Le jugement qui rejette cette demande sera infirmé.
4°/ Sur les demandes en dommages-intérêts au titre du préjudice moral et financier :
Le salarié fonde ses demandes sur la perte injustifiée de son emploi et sur le motif infamant de licenciement alors qu’il aurait toujours donné satisfaction.
Mais il ressort des développements qui précèdent qu’il n’en est rien, le licenciement étant fondé.
Ces demandes seront rejetées et le jugement confirmé.
5°/ Sur la demande reconventionnelle en dommages-intérêts :
Il résulte de ce qui précède que les demandes de M. X étant en partie fondées, ce dernier ne saurait être condamné pour avoir agi abusivement ou causé un préjudice à la société appelante.
La demande sera rejetée et il sera ajouté au jugement qui n’a pas statué.

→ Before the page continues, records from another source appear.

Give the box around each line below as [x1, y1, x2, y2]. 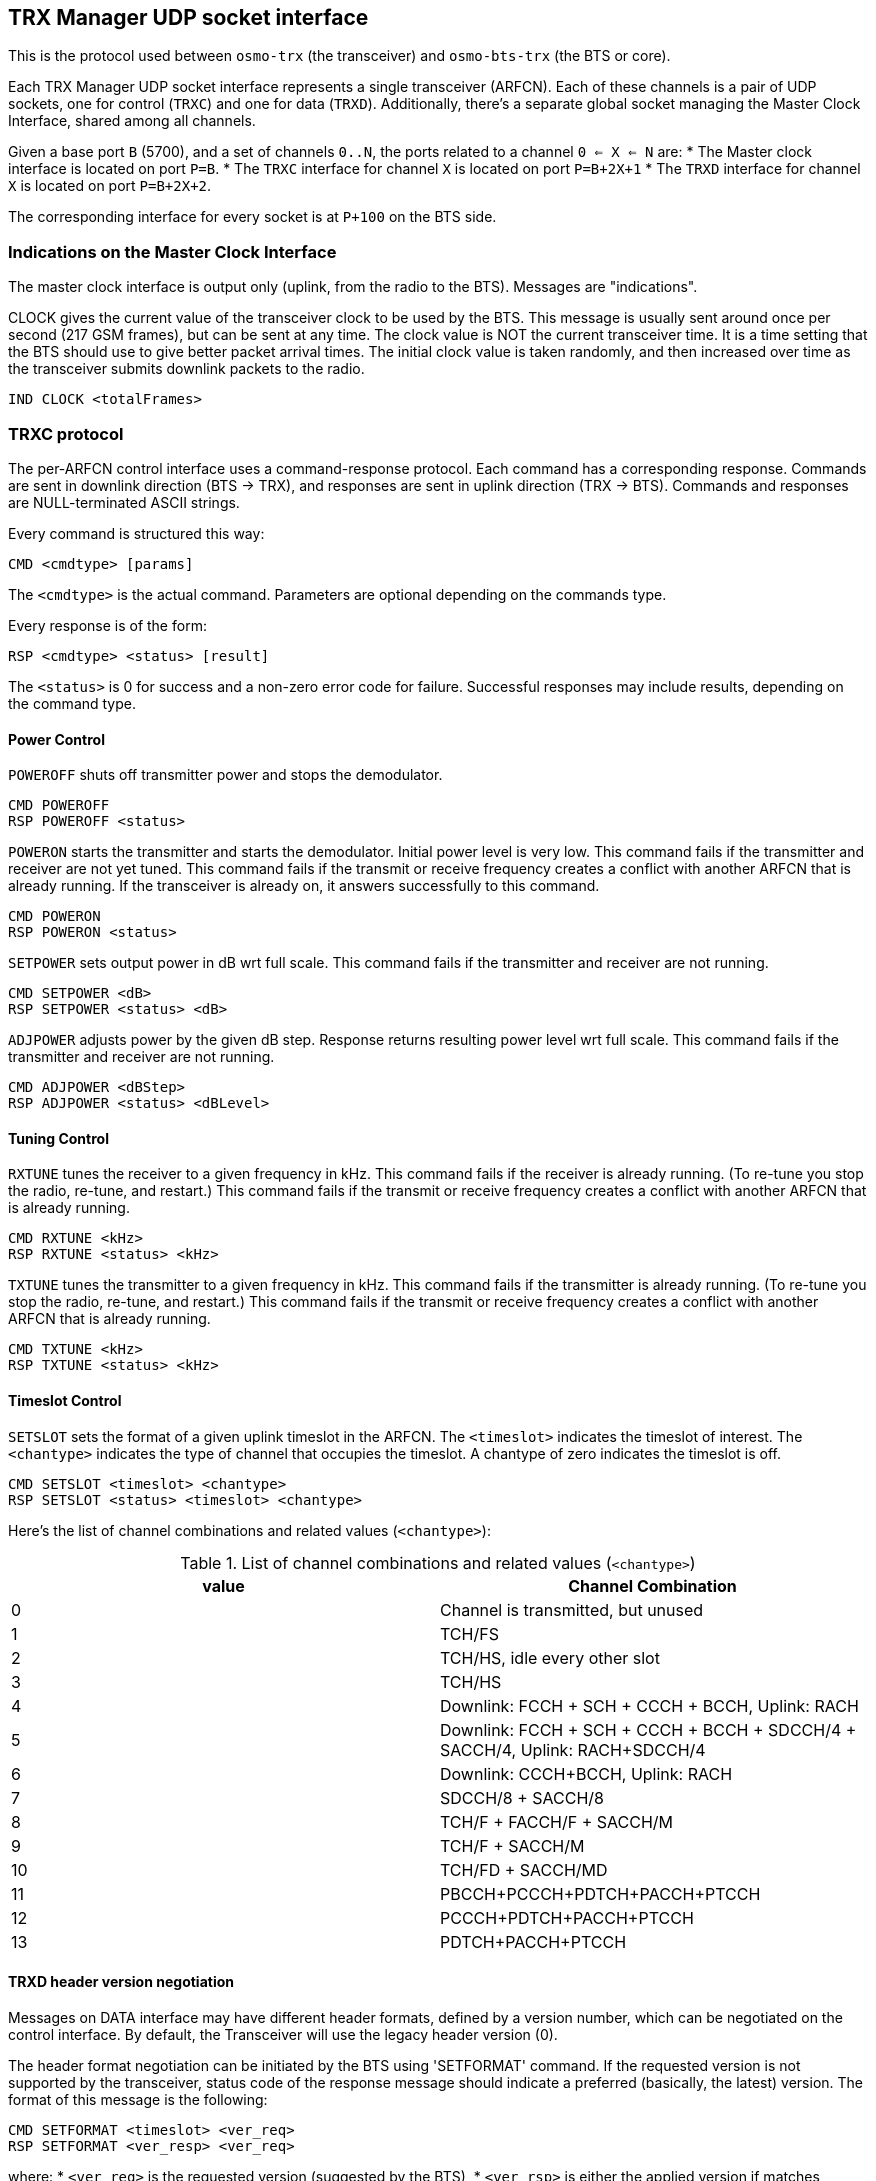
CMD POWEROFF [8, 797, 110, 814]
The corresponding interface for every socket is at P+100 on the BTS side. [8, 208, 497, 226]
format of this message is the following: [8, 2090, 268, 2108]
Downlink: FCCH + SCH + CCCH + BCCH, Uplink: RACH [440, 1695, 859, 1716]
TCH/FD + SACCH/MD [440, 1859, 608, 1880]
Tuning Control [8, 1129, 109, 1147]
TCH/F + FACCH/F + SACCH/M [440, 1811, 674, 1832]
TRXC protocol [8, 423, 124, 444]

6°/ sur la sanction au titre de l’article L.1235-4 du code du travail :
Le jugement attaqué, qui décide que le licenciement est fondé sur une cause réelle et sérieuse, prononce cette sanction laquelle suppose pourtant que le licenciement soit dépourvu d’une telle cause.
Le fait de retenir la faute grave commande avec d’autant plus de rigueur d’exclure le prononcé d’une telle sanction de sorte que le jugement sera infirmé.
7°/ Sur les frais irrépétibles :
Il sera équitable de condamner la société Gabella, qui sera déboutée de ce chef ayant partiellement succombé en son appel, à payer au salarié la somme de 2 000 euros au titre de l’article 700 du code de procédure civile.
PAR CES MOTIFS :
La cour d’appel statuant publiquement, contradictoirement, et après en avoir délibéré conformément à la loi :
- confirme le jugement rendu le 27 avril 2021, entre les parties, par le conseil de prud’hommes de Charleville-Mézières, mais seulement en ce qu’il 'dit que M. X est recevable dans ses demandes mais partiellement fondée en ses prétentions', le déboute de ses demandes en dommages-intérêts au titre des préjudices moral et financier, condamne la société Gabella aux dépens, rejette sa demande reconventionnelle ainsi que celle au titre des frais irrépétibles ;
- infirme le jugement pour le surplus et, statuant à nouveau :
* dit que le licenciement est bien fondé sur une faute grave ;
* condamne la société Gabella à payer à M. X la somme de 8 374 euros à titre d’heures supplémentaires, outre les congés payés afférents de 837,4 euros ;
* la condamne également à lui payer la somme de 17 760 euros à titre d’indemnité pour travail dissimulé ;
* rejette les demandes en paiement de l’indemnité de licenciement, du préavis et de la mise à pied conservatoire ;
- y ajoutant, condamne la société Gabella à régler à M. X la somme de 2 000 euros pour frais irrépétibles d’appel ;
- déboute les parties du surplus de leurs demandes ;
- condamne aux dépens d’appel la société X.